FOR BIG ADDRESSES like the State of the City, Boston Mayor Thomas Menino was known for repeatedly asking his speechwriters the same question: “Where is the home cooking?” That was code for the local issues that voters cared about, ranging from trash pickup to filling potholes.

On Tuesday night, home cooking was the main course inside Fenway’s MGM Music Hall, where Mayor Michelle Wu gave her second address, halfway through her term. She touted 7,000 potholes fixed last year, along with renovated pools in Dorchester and East Boston, and 100,000 feet of crosswalks repainted. City Hall became the first in Massachusetts to offer marriage certificates that do not require sex or gender identification on them. 

“The most important part of being mayor is making sure that the day-to-day needs of our residents are met,” Wu said after the speech. “It’s snow removal, trash pickup, keeping the lights on, and keeping our streets safe and clean, our neighborhoods beautiful for residents to live the fullest of their lives and call the city home.”

She also took a victory lap of sorts on some policy wins, pointing to the expansion of universal pre-kindergarten, permitted affordable housing, and the recently approved Boston Police Patrolmen’s Association contract, which she called “unlike any other in the city’s history” because of the discipline reforms that were baked into it. There are proposals to turn eight buildings in downtown Boston into housing through a new program converting office buildings to residential units.

The speech also touched on Boston Public Schools, which past mayors have struggled to turn around. Wu announced that the McCormack High School would partner with UMass Boston down the street, offering high school students access to college courses, and the deployment of a $20 million federal grant for 50 electric school buses. Ten capital BPS projects are underway, as many as in the last 40 years, according to Wu.

And starting February, on the first and second Sundays of every month, the Museum of Fine Arts, the Museum of Science, and the Franklin Park Zoo, among other locations, will be free to Boston Public Schools students and family members. The initiative is a personal one for Wu, who recalled her mother taking her to the art museum when she was growing up in the Chicago area.

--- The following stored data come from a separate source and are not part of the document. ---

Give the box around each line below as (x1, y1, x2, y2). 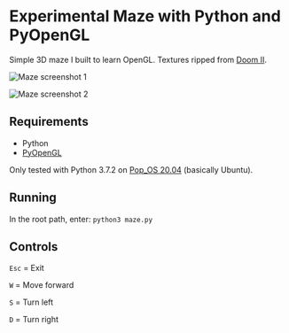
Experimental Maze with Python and (9, 6, 281, 27)
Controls (9, 239, 59, 254)
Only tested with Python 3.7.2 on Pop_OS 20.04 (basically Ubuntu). (9, 164, 254, 174)
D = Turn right (9, 314, 59, 325)
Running (9, 190, 58, 205)
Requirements (9, 114, 89, 129)
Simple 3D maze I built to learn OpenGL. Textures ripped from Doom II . (9, 54, 268, 65)
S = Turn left (9, 297, 54, 307)
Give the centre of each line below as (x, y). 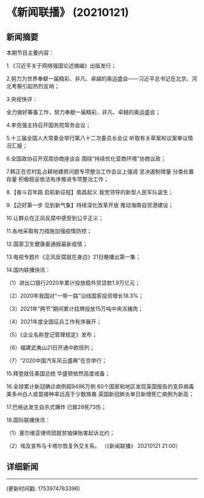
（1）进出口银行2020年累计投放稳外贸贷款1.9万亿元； (73, 283)
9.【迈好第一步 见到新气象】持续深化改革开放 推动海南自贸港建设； (90, 205)
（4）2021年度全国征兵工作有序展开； (54, 322)
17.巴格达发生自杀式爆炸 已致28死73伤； (56, 407)
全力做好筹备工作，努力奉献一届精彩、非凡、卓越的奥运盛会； (83, 112)
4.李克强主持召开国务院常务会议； (49, 125)
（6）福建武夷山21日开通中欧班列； (51, 347)
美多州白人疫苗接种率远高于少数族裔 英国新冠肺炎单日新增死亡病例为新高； (100, 394)
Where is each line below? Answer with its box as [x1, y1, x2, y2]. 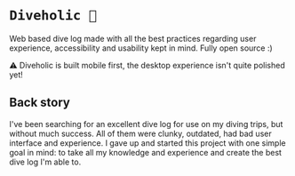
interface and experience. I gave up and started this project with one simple [9, 137, 286, 148]
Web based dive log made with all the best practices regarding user [9, 33, 257, 44]
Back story [9, 95, 71, 110]
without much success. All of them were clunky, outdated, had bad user [9, 128, 273, 139]
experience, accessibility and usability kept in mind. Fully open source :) [9, 43, 273, 53]
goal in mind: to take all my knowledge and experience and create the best [9, 147, 283, 157]
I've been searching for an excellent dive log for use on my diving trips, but [9, 118, 283, 129]
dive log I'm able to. [9, 156, 82, 167]
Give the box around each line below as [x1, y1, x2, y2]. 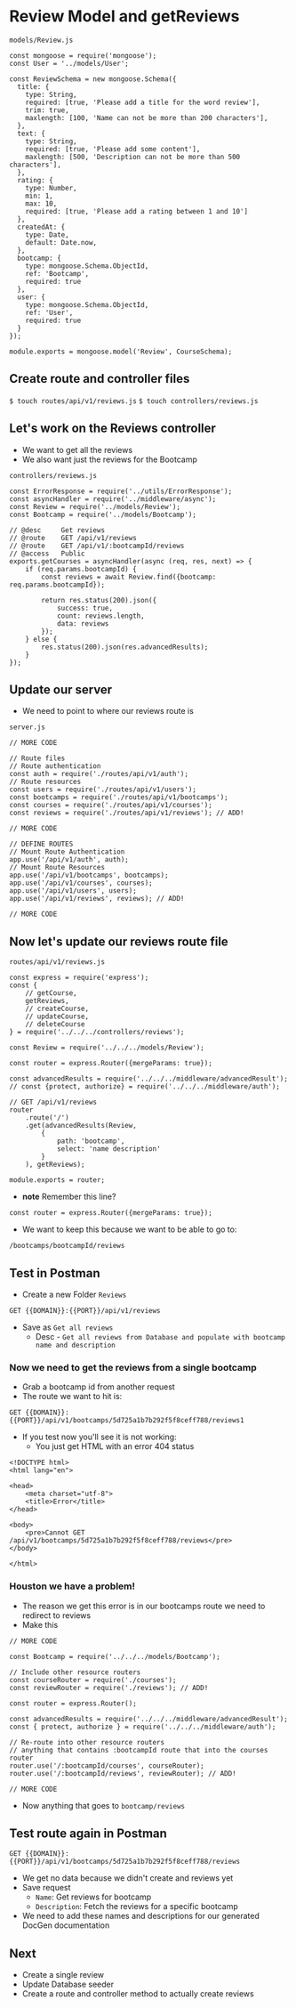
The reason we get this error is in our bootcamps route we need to [21, 1600, 266, 1611]
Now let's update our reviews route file [9, 934, 228, 949]
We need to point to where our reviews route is [21, 706, 194, 717]
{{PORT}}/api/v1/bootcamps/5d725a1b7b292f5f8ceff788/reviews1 [9, 1416, 244, 1425]
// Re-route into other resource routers [9, 1737, 165, 1746]
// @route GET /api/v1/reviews [9, 533, 138, 542]
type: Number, [25, 183, 77, 192]
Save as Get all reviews [21, 1322, 114, 1332]
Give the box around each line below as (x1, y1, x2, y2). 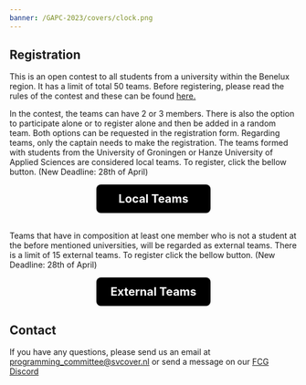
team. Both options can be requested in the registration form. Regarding (9, 128, 280, 139)
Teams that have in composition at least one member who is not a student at (9, 230, 297, 242)
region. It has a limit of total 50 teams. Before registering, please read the (9, 81, 285, 92)
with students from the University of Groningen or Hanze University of (9, 147, 274, 158)
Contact (9, 322, 57, 338)
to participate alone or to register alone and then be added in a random (9, 118, 277, 129)
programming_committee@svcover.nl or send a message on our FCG (9, 357, 269, 368)
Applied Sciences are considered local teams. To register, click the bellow (9, 157, 288, 168)
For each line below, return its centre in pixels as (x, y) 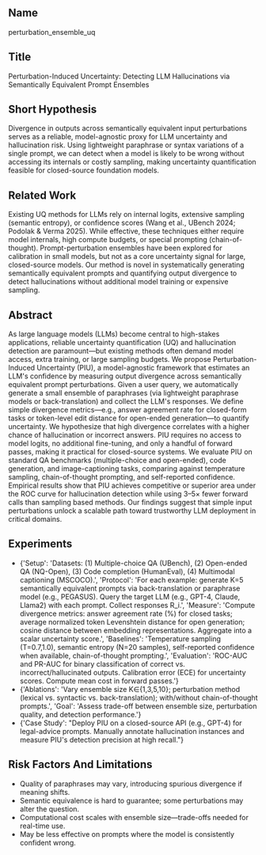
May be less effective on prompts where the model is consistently (127, 834)
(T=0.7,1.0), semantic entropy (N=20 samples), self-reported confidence (137, 647)
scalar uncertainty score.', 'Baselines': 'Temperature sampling (120, 638)
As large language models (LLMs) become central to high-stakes (114, 334)
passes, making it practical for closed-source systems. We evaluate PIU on (131, 452)
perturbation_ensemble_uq (52, 32)
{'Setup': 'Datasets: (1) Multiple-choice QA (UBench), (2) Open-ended (133, 563)
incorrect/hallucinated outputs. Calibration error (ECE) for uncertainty (133, 672)
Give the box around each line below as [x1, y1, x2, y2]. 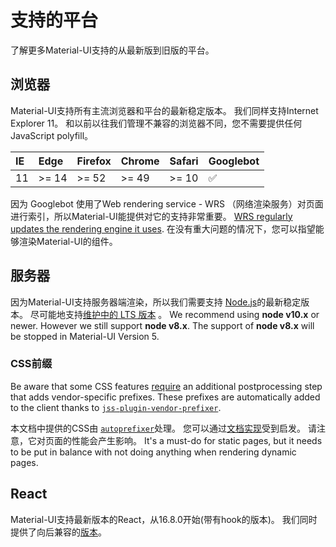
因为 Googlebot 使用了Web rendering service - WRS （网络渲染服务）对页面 [10, 197, 324, 210]
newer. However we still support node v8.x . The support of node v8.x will [10, 319, 315, 331]
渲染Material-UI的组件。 [18, 235, 118, 247]
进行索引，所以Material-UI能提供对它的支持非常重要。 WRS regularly [10, 210, 293, 222]
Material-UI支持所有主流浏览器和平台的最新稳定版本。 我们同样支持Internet [10, 104, 319, 116]
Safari [169, 154, 199, 168]
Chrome [120, 154, 160, 168]
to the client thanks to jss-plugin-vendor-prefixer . [10, 401, 222, 413]
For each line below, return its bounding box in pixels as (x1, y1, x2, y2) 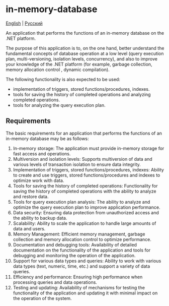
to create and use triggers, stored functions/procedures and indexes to (13, 172, 160, 178)
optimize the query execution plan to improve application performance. (13, 204, 160, 210)
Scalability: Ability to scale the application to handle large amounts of (13, 220, 156, 226)
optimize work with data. (13, 177, 64, 183)
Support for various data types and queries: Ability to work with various (13, 258, 161, 264)
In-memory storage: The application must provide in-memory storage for (13, 145, 164, 151)
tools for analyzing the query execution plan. (13, 102, 106, 108)
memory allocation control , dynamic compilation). (6, 67, 110, 73)
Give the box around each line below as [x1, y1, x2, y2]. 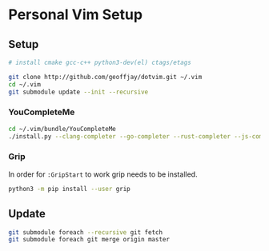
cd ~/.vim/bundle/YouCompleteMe [8, 125, 116, 133]
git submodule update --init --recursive [8, 88, 149, 96]
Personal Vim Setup [8, 6, 143, 24]
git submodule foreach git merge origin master [8, 236, 171, 244]
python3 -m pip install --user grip [8, 185, 130, 193]
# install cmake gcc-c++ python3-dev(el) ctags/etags [8, 58, 192, 66]
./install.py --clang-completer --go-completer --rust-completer [8, 132, 231, 141]
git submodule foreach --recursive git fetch [8, 228, 163, 237]
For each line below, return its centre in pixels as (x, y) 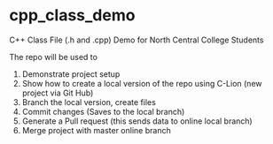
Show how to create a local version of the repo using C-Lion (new (142, 83)
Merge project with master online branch (96, 130)
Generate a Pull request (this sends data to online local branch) (137, 121)
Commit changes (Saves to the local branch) (103, 111)
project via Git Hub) (58, 93)
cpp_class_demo (72, 15)
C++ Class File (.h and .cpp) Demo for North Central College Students (136, 40)
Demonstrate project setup (71, 74)
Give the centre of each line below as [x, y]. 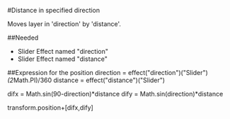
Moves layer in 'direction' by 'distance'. [64, 24]
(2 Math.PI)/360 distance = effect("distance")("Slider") [86, 80]
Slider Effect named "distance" [62, 59]
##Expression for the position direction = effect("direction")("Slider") [108, 73]
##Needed [23, 38]
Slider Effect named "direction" [63, 51]
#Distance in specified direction [54, 10]
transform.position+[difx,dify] [50, 108]
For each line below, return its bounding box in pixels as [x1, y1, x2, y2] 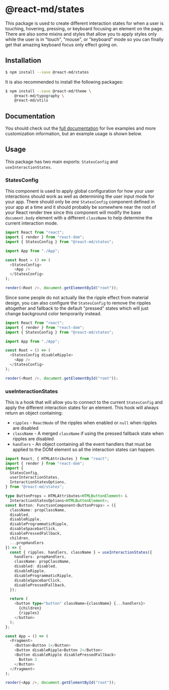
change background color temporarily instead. [5, 310, 102, 316]
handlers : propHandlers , [14, 554, 67, 559]
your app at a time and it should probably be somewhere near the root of [5, 204, 156, 210]
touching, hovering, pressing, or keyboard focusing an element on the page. [5, 25, 163, 31]
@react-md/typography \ [14, 93, 65, 98]
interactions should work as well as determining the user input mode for [5, 193, 155, 200]
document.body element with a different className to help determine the [5, 215, 153, 221]
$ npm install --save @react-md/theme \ [5, 88, 92, 94]
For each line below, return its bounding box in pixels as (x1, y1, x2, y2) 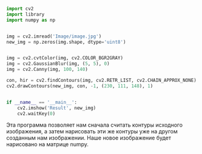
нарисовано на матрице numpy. (6, 141, 89, 148)
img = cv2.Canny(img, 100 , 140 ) (6, 67, 88, 73)
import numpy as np (6, 17, 56, 23)
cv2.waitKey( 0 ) (17, 110, 56, 116)
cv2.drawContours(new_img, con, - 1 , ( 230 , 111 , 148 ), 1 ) (6, 82, 153, 89)
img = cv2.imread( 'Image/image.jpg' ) (6, 33, 102, 39)
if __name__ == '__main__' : (6, 99, 78, 105)
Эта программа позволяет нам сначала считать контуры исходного (6, 121, 183, 129)
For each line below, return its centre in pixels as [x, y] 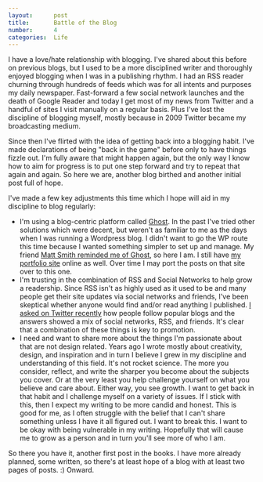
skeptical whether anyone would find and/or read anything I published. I [135, 305]
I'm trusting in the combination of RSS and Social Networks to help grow [136, 280]
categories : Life [38, 37]
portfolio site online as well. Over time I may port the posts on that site [132, 263]
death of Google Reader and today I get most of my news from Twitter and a [131, 101]
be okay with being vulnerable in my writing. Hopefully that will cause [131, 430]
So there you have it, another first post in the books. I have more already [124, 453]
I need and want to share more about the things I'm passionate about [131, 339]
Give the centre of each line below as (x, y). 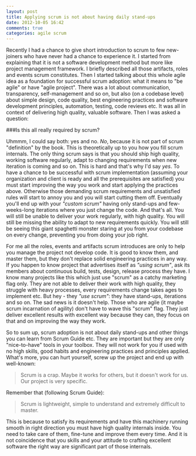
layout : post (22, 11)
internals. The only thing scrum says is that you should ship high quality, (93, 154)
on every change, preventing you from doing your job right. (78, 235)
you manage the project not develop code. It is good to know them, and (92, 252)
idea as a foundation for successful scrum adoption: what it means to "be (94, 81)
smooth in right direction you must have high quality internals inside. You (94, 428)
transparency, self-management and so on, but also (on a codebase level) (95, 94)
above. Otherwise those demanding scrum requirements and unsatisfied (93, 191)
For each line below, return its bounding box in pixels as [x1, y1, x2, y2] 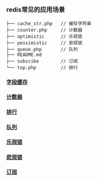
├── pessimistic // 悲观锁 [6, 40, 83, 46]
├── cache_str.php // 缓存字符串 [6, 21, 92, 27]
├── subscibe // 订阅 [6, 58, 78, 64]
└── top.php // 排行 [6, 65, 78, 71]
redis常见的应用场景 [6, 5, 65, 13]
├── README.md [6, 52, 42, 58]
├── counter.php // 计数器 [6, 27, 83, 33]
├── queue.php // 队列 [6, 47, 78, 53]
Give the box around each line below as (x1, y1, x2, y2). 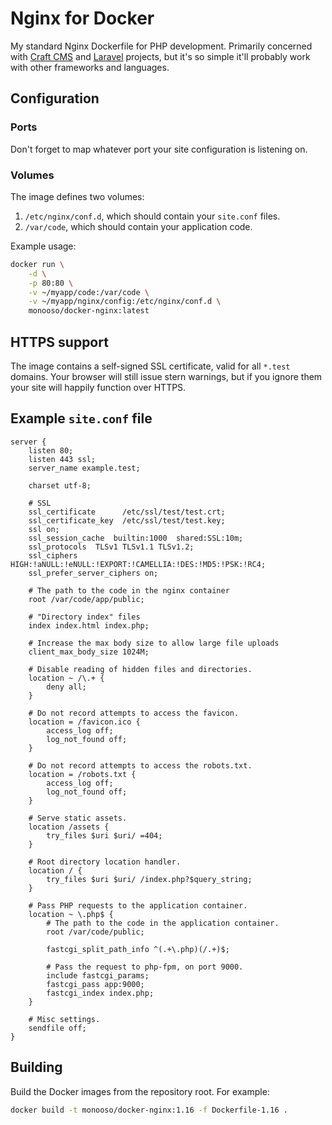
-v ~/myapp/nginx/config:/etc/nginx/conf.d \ (28, 297, 222, 307)
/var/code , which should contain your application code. (24, 220, 253, 232)
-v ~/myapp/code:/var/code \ (28, 287, 150, 297)
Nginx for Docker (10, 7, 155, 30)
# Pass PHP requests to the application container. (28, 900, 248, 911)
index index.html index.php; (28, 620, 150, 631)
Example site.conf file (10, 410, 153, 427)
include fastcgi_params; (46, 970, 150, 981)
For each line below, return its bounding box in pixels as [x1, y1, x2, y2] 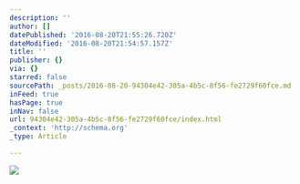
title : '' [9, 47, 47, 56]
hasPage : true [9, 97, 64, 107]
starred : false [9, 73, 67, 82]
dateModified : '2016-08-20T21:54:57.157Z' [9, 38, 173, 48]
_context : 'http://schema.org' [9, 124, 129, 133]
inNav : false [9, 107, 59, 116]
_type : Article [9, 132, 67, 141]
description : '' [9, 13, 71, 23]
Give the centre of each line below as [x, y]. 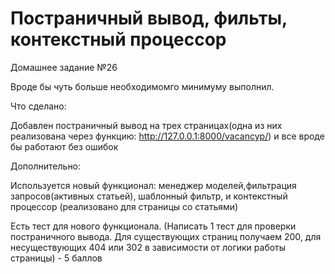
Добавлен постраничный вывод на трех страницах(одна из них [146, 125]
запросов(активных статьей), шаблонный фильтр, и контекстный [149, 196]
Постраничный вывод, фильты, [149, 18]
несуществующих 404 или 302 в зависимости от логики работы [148, 247]
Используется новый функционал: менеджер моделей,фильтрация [153, 185]
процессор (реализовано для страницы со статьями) [124, 206]
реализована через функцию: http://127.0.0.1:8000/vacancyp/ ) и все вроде [167, 136]
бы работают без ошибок [64, 146]
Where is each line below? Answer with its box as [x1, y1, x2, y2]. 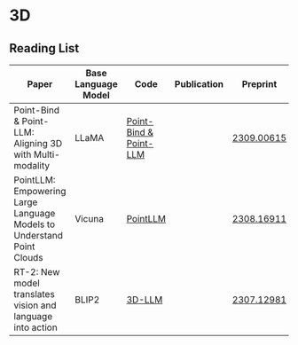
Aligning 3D [13, 137, 63, 149]
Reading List [9, 41, 80, 56]
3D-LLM [126, 294, 163, 306]
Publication [174, 78, 224, 90]
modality [13, 160, 51, 171]
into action [13, 321, 58, 333]
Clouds [13, 252, 43, 263]
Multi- [33, 148, 60, 161]
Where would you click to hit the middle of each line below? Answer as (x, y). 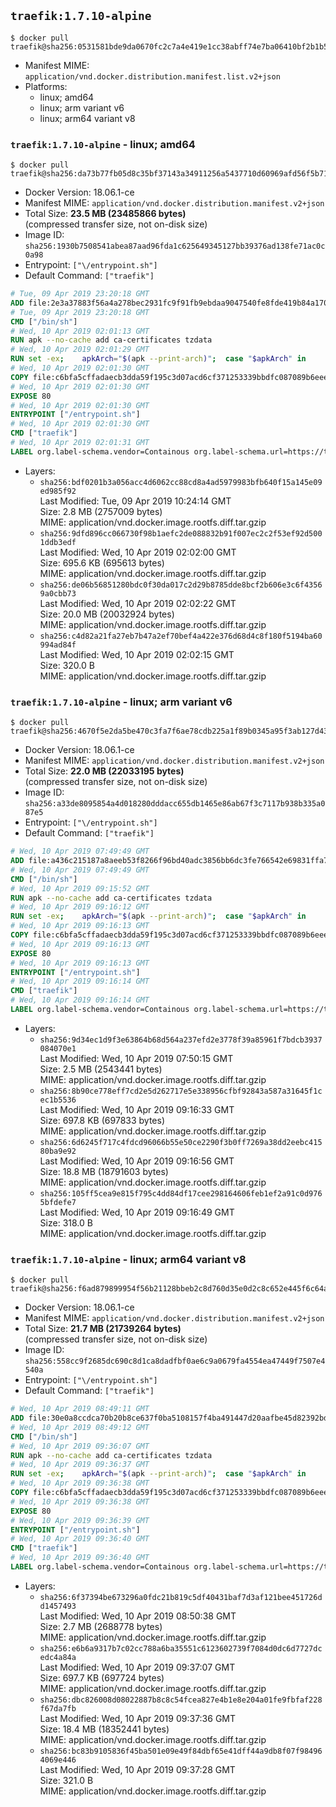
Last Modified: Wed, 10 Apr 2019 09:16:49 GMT (137, 1212)
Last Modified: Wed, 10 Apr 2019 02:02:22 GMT (138, 603)
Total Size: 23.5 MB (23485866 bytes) (105, 214)
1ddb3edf (58, 542)
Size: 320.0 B (67, 665)
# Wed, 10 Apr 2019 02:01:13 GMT (80, 331)
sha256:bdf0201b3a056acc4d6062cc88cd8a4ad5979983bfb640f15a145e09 (181, 482)
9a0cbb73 (58, 593)
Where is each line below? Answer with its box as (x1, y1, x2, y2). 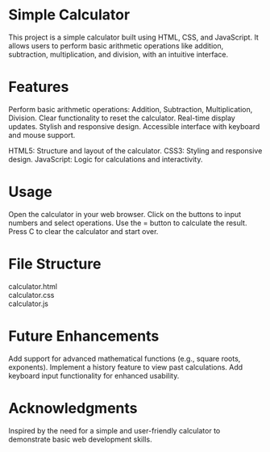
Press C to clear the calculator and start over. (8, 226, 159, 236)
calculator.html (8, 281, 58, 291)
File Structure (8, 255, 102, 273)
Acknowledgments (8, 399, 139, 417)
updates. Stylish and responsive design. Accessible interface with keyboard (8, 121, 260, 131)
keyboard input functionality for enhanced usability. (8, 370, 180, 380)
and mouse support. (8, 130, 76, 140)
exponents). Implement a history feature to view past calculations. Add (8, 362, 243, 372)
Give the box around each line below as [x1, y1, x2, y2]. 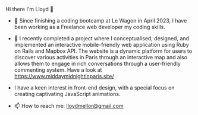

International affairs intruded on the speech. As she got underway, scattered groups of pro-Palestinian protesters in the audience stood up to chant, leaflet the hall, and unfurl banners saying “Boston Complicit in Genocide,” in a reference to the Israel-Gaza conflict. As police officers worked to clear the groups, Wu called their shouts “democracy at work” and moved on.

It was also a reelection speech. Wu’s friends and foes agree that she is running for another four-year term in 2025, dismissing a rumor, started last summer before making its way to the Boston Herald, that she would head to a Harvard University post.

As the year drew to a close, Wu’s campaign committee raised $200,000 in December, her biggest monthly haul since she was elected in November 2021. She started the new year with $1.3 million in cash on hand, and aside from rumblings about a potential bid by Josh Kraft, the New England Patriots Foundation president, no clear opponent on the horizon.

“We’re in a time of a lot of unpredictability and whether that’s conflict around the world or economic uncertainty, cities everywhere are really handling a lot,” Wu told reporters after the speech. She nodded to “partnerships” city officials have with Gov. Maura Healey and members of the Boston delegation at the State House, who attended the speech and sat in the front row. “We’ve had two years now building a team, delivering results, setting a vision, and now it’s full speed ahead on making it happen,” she said.